One part of the entries below is wanted: the lines from the one containing "because the mylar" through the one containing "caught up because". Write those out exactly and nothing else.

=== Begin Enclosure ===

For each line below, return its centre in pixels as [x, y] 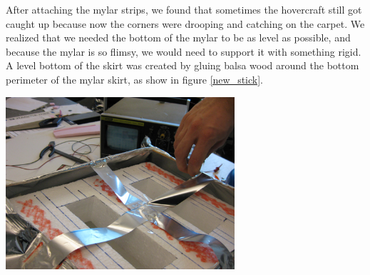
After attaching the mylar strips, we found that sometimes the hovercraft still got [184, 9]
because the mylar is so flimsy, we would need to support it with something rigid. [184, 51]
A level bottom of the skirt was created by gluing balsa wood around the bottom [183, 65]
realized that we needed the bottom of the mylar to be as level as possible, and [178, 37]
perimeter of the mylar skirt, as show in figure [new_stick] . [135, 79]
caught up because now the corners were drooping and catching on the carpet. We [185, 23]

=== End Enclosure ===
=== Begin Enclosure ===

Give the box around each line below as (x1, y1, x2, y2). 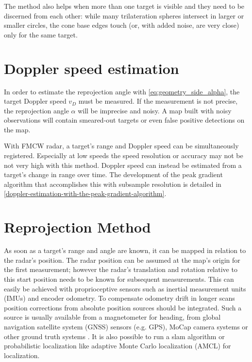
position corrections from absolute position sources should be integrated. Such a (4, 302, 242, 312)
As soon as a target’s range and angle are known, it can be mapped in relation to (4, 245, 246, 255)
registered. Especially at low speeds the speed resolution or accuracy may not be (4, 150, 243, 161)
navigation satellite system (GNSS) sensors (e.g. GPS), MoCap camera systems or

=== End Enclosure ===

» Solution for this task
because the mylar is so flimsy, we would need to support it with something rigid. [184, 51]
A level bottom of the skirt was created by gluing balsa wood around the bottom [183, 65]
realized that we needed the bottom of the mylar to be as level as possible, and [178, 37]
perimeter of the mylar skirt, as show in figure [new_stick] . [135, 79]
caught up because now the corners were drooping and catching on the carpet. We [185, 23]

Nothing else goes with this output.